Are $C(\mathbb{R})$ and $D(\mathbb{R})$ isomorphic or not?

Suppose they are isomorphic. Then consider the identity function $Id$ which belongs to $D(\mathbb{R})$. Let the pre image of $Id$ is $f$ in $C(\mathbb{R})$. Now if $f\in C(\mathbb{R})$ then $f^{1/3}\in C(\mathbb{R})$. Then by properties of isomorphism image of $f^{1/3}$ is $Id^{1/3}$. But $Id^{1/3}$ is not differentiable at $0$ and so it is not in $D(\mathbb{R})$. Hence contradiction!!

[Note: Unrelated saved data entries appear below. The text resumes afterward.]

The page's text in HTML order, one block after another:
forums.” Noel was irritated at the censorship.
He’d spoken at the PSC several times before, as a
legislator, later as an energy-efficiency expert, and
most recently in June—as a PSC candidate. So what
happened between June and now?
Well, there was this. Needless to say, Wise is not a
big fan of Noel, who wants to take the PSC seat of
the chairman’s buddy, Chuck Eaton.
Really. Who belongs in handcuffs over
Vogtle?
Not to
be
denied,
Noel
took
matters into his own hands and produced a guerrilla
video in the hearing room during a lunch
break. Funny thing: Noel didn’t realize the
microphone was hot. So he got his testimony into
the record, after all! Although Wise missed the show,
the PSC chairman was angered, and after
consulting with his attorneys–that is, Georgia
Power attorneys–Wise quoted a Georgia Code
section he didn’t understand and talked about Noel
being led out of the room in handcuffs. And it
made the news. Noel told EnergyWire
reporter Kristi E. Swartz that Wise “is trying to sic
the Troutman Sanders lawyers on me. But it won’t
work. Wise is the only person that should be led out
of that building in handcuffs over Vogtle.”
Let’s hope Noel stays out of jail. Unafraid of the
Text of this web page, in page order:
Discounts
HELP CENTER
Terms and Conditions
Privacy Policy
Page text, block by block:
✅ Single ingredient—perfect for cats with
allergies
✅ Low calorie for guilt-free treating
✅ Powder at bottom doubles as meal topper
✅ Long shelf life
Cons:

I might be wrong, but in case by $D(\mathbb{R})$ you mean $C^{\infty}(\mathbb{R})$, I think we can arrive at a contradiction. Suppose we have such an isomorphism from $C(\mathbb{R})$ to $C^{\infty}(\mathbb{R})$, call it $\varphi$. We define a derivation on $C(\mathbb{R})$ as below :

$\forall f\in C(\mathbb{R})$, $\delta(f)=\varphi^{-1}\biggl[\biggl(\varphi(f)\biggr)'\biggr]$.

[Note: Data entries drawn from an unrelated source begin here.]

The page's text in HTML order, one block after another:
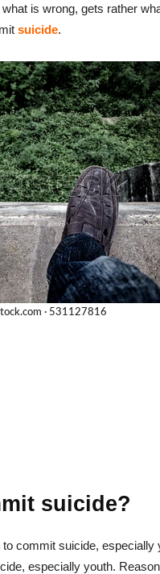
is wrong, gets rather
suicide.
suicide?
commit suicide, especially
especially youth.
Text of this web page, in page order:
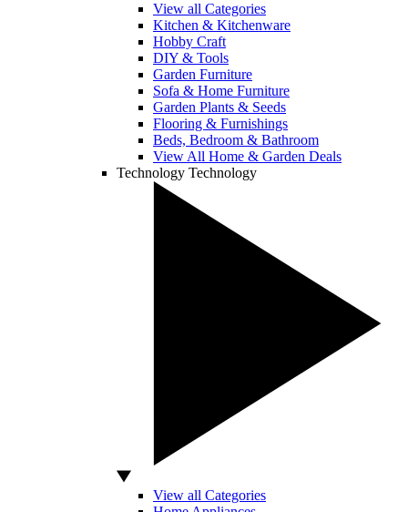
View all Categories
Kitchen & Kitchenware
Hobby Craft
DIY & Tools
Garden Furniture
Sofa & Home Furniture
Garden Plants & Seeds
Flooring & Furnishings
Beds, Bedroom & Bathroom
View All Home & Garden Deals
Technology Technology
View all Categories
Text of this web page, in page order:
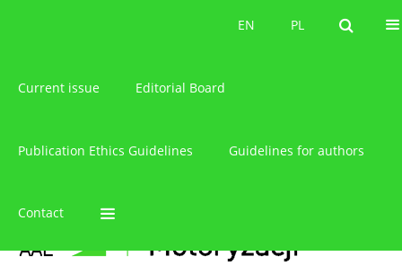
PL
EN PL
EN
Current issue Editorial Board
Publication Ethics Guidelines Guidelines for authors
Contact
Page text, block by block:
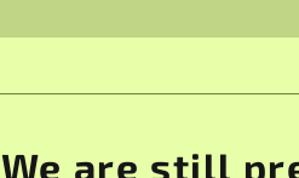
We are still
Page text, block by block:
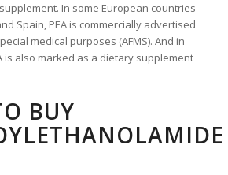
In some European countries
Spain, PEA is commercially advertised
medical purposes (AFMS). And in
is also marked as a dietary supplement
BUY
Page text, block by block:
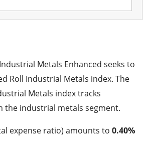
Metals Enhanced seeks to
Roll Industrial Metals index. The
Metals index tracks
the industrial metals segment.
expense ratio) amounts to 0.40%
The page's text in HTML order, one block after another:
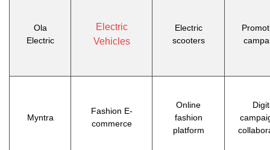
Ola
Electric
Electric
Vehicles
Electric
scooters
Myntra
Fashion E-
commerce
Online
fashion
platform
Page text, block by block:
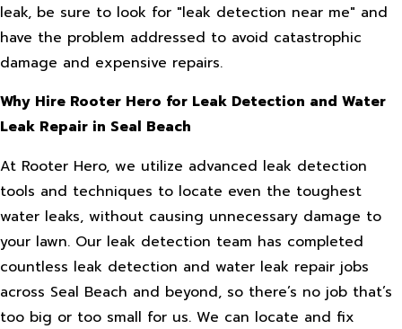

By the standard properties of differentiation, one can check that $\delta$ indeed defines a derivation on $C(\mathbb{R})$. However, $C(\mathbb{R})$ admits only one derivation, namely the trivial derivation. Thus, $Im(\varphi)$ only consists of constant functions, and we have a contradiction.